Existen grupos que trabajan en la captura de CO₂ y en biocombustibles (como el butanol) con resultados prometedores a pequeña escala. El problema es la escalabilidad: para tener un impacto real en clima o energía harían falta volúmenes y costes que hoy no sabemos cómo alcanzar. A diferencia de las aplicaciones médicas, donde la escala no es tan crítica, en estos ámbitos probablemente será necesario combinar células sintéticas con química clásica para que resulte viable.

Ya se trabaja con organoides basados en células vivas, y es razonable imaginar que en el futuro se fabriquen órganos o subestructuras celulares de forma sintética

Alien, Terminator, Westworld… ¿La creación de tejidos, formas de vida complejas o humanoides sigue siendo ciencia ficción?
La creación de tejidos es un objetivo plausible. Ya se trabaja con organoides basados en células vivas, y es razonable imaginar que en el futuro se fabriquen órganos o subestructuras celulares de forma sintética.
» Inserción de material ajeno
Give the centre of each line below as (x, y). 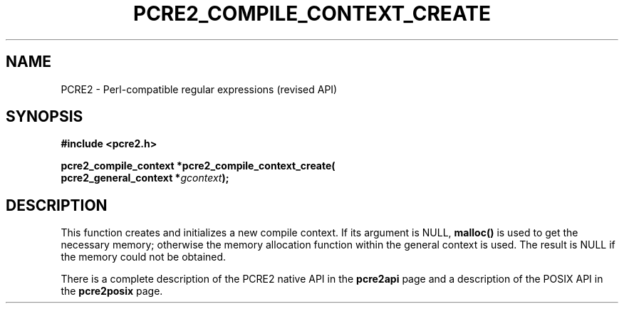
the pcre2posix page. (112, 291)
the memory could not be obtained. (144, 257)
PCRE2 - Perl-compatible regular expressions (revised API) (199, 89)
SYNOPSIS (45, 117)
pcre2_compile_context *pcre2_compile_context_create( (198, 166)
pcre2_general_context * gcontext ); (145, 178)
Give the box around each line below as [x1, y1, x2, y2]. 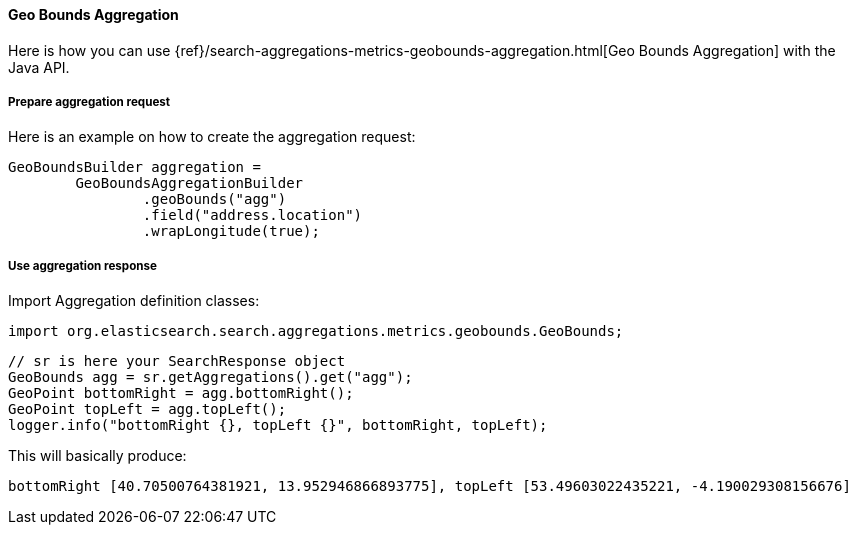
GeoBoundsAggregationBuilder [75, 175, 304, 192]
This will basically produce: [8, 447, 187, 465]
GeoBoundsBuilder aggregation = [8, 159, 261, 176]
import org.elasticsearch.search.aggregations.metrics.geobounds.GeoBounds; [8, 323, 624, 340]
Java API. [8, 58, 70, 76]
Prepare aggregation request [8, 95, 171, 109]
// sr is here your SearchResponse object [8, 353, 346, 370]
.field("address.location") [142, 207, 363, 224]
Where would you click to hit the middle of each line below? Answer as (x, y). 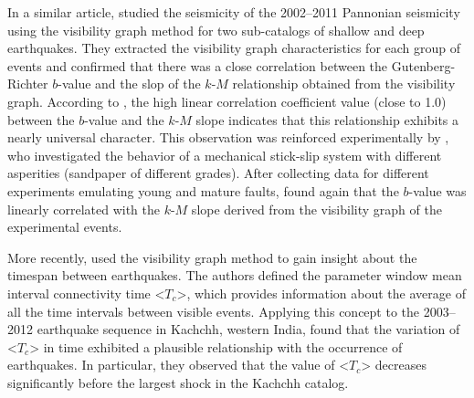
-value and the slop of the (129, 84)
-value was (437, 190)
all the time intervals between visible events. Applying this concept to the (214, 311)
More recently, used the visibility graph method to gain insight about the (212, 257)
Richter (28, 84)
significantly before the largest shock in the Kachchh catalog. (178, 382)
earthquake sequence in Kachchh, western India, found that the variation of (248, 329)
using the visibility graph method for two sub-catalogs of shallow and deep (216, 30)
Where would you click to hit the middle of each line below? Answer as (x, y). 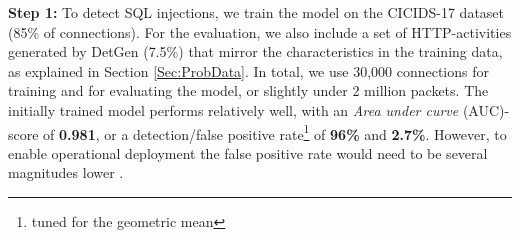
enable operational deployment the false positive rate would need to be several (248, 152)
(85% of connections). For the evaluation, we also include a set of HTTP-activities (260, 31)
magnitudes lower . (66, 172)
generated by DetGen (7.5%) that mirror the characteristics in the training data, (255, 51)
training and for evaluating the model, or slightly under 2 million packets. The (248, 90)
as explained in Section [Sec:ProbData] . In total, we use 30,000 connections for (248, 70)
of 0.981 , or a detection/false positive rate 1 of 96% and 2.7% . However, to (275, 132)
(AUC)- (486, 109)
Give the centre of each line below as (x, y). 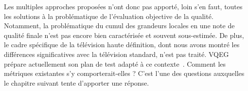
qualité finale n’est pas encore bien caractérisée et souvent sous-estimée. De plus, (124, 35)
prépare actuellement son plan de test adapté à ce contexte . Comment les (115, 64)
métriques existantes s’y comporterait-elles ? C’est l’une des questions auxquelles (124, 73)
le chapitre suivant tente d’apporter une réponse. (77, 82)
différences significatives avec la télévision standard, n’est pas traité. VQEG (116, 54)
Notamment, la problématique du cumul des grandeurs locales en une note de (119, 26)
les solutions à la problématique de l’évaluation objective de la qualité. (109, 16)
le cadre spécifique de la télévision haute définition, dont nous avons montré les (122, 45)
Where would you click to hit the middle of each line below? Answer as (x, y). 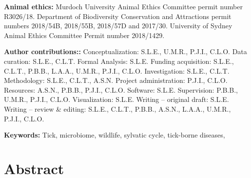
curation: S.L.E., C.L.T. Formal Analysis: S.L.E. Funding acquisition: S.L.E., (119, 61)
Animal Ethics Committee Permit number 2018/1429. (84, 35)
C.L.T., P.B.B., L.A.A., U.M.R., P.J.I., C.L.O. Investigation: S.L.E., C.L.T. (117, 70)
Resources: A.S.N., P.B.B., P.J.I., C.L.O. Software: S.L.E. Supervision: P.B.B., (121, 89)
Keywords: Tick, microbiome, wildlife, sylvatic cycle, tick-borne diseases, (115, 135)
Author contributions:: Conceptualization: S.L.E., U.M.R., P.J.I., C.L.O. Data (125, 51)
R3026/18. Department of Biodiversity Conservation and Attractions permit (118, 16)
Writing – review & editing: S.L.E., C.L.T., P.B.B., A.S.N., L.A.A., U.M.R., (117, 109)
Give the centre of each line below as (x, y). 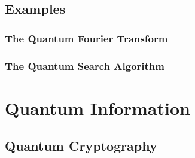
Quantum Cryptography (81, 146)
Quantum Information (97, 107)
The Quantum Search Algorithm (85, 66)
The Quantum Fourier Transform (86, 38)
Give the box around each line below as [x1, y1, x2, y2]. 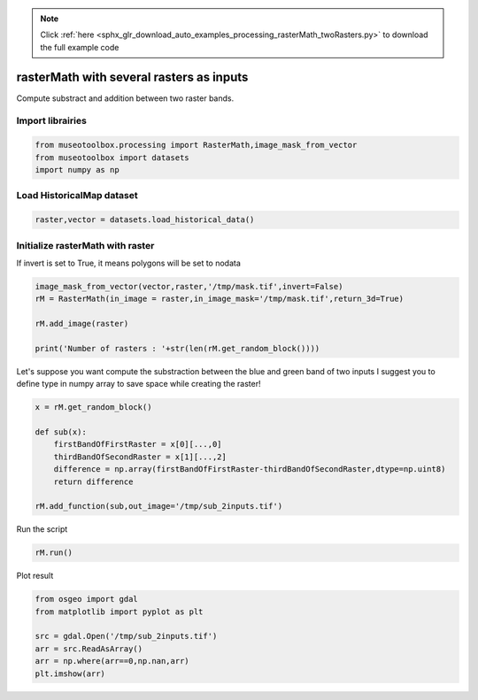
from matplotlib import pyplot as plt [35, 606, 204, 617]
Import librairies [16, 115, 88, 127]
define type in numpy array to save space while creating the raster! [16, 379, 261, 389]
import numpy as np [35, 165, 119, 175]
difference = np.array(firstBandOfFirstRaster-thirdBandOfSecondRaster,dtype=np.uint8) [53, 465, 446, 474]
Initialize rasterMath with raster [16, 239, 155, 251]
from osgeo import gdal [35, 594, 139, 604]
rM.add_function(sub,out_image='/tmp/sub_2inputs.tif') [35, 501, 283, 512]
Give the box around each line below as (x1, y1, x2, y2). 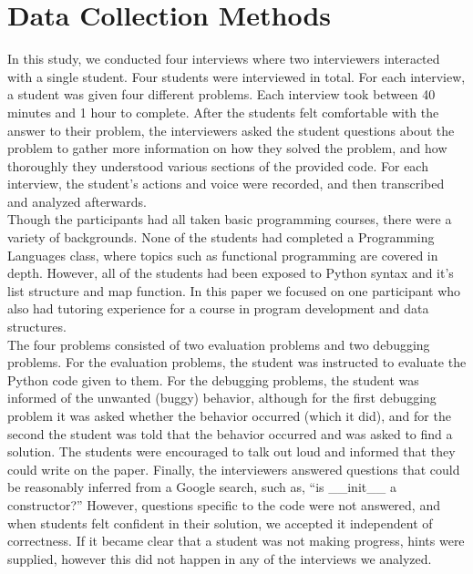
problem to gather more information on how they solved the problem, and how (7, 138, 447, 158)
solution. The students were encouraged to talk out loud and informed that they (7, 442, 456, 461)
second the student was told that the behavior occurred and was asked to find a (7, 424, 453, 443)
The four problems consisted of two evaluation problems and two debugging (7, 334, 430, 354)
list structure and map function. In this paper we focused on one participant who (7, 281, 461, 300)
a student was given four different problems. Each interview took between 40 (7, 85, 436, 104)
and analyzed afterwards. (7, 191, 148, 210)
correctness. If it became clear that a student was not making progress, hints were (7, 531, 465, 550)
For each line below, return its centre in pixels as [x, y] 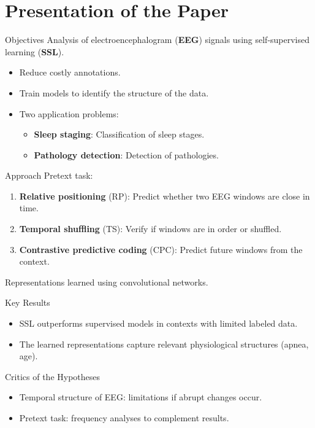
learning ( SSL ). [35, 51]
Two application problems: [69, 113]
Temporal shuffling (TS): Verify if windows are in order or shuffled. [150, 229]
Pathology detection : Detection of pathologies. [126, 154]
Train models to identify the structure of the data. [114, 92]
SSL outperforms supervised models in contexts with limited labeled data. [158, 323]
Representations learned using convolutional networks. [107, 282]
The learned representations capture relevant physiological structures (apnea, [164, 344]
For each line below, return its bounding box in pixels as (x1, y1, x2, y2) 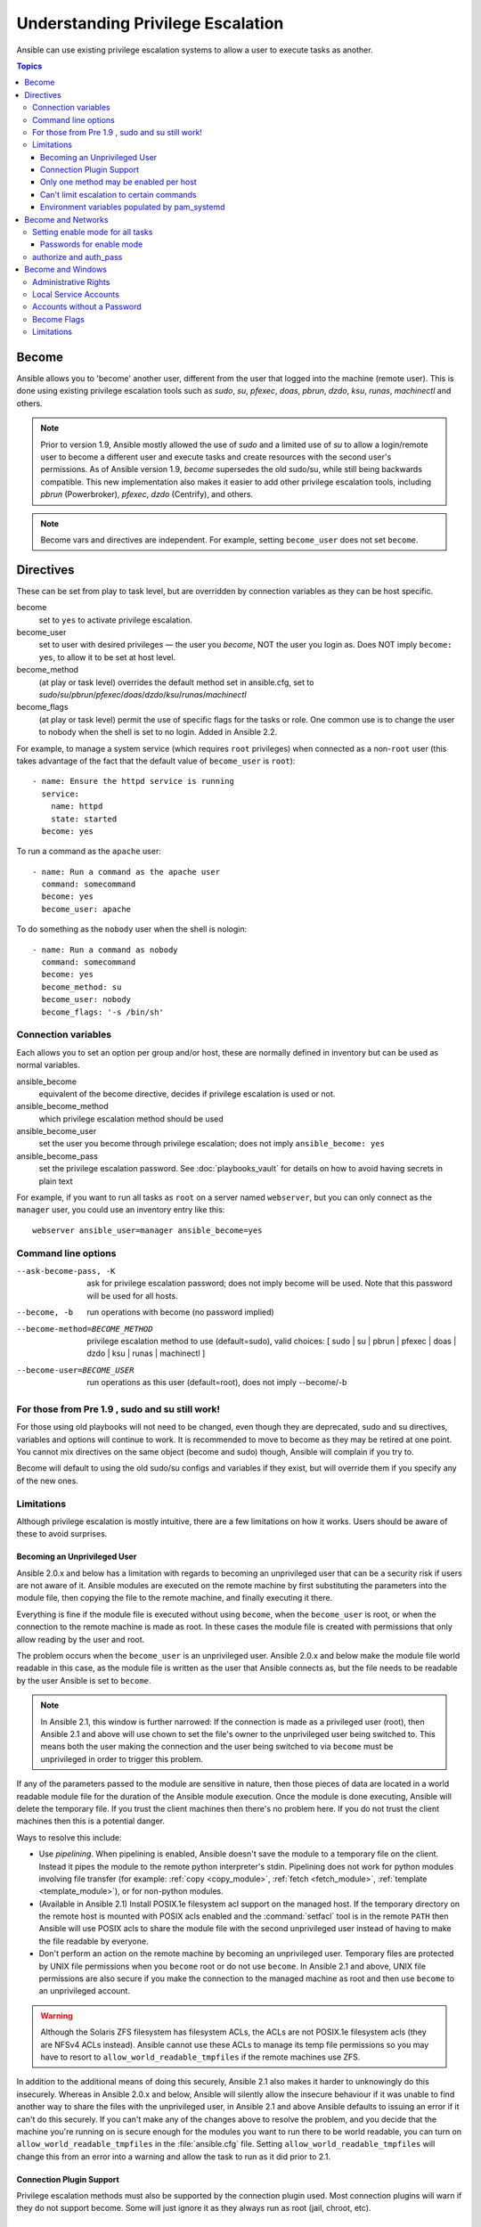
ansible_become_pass (16, 1150, 98, 1162)
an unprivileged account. (38, 1986, 131, 1996)
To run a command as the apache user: (16, 846, 162, 857)
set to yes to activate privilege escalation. (38, 615, 193, 625)
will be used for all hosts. (86, 1290, 178, 1301)
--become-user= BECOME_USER (16, 1365, 135, 1375)
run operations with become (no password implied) (86, 1307, 275, 1317)
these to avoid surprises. (16, 1529, 108, 1539)
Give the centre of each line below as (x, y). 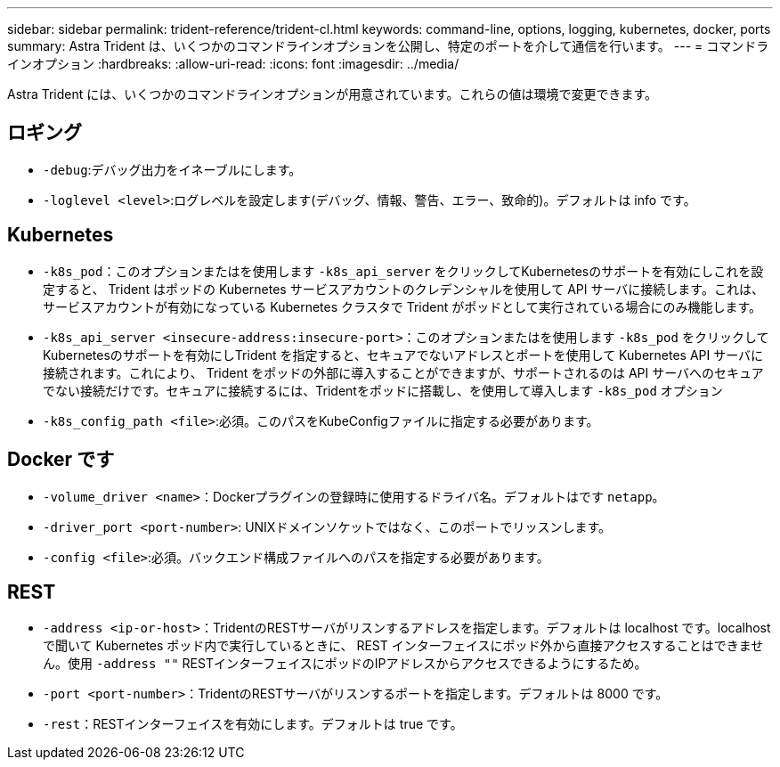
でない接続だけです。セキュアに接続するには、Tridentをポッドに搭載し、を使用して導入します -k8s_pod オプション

Pero humanoides, especies vivas completas de tipo mamífero… no creo que debamos hacerlo. Tampoco sabría cómo, pero en algún momento también tenemos que saber dónde parar. Aunque, de nuevo, puede haber personas que piensen en esa dirección. En todo caso, ni siquiera estoy 100 % seguro de que vayamos a conseguir la célula que hemos prometido construir, y será una célula muy simple. Crear algo tan complejo como usted es algo muy lejano. Y, sinceramente, tampoco quiero pensar demasiado en ello.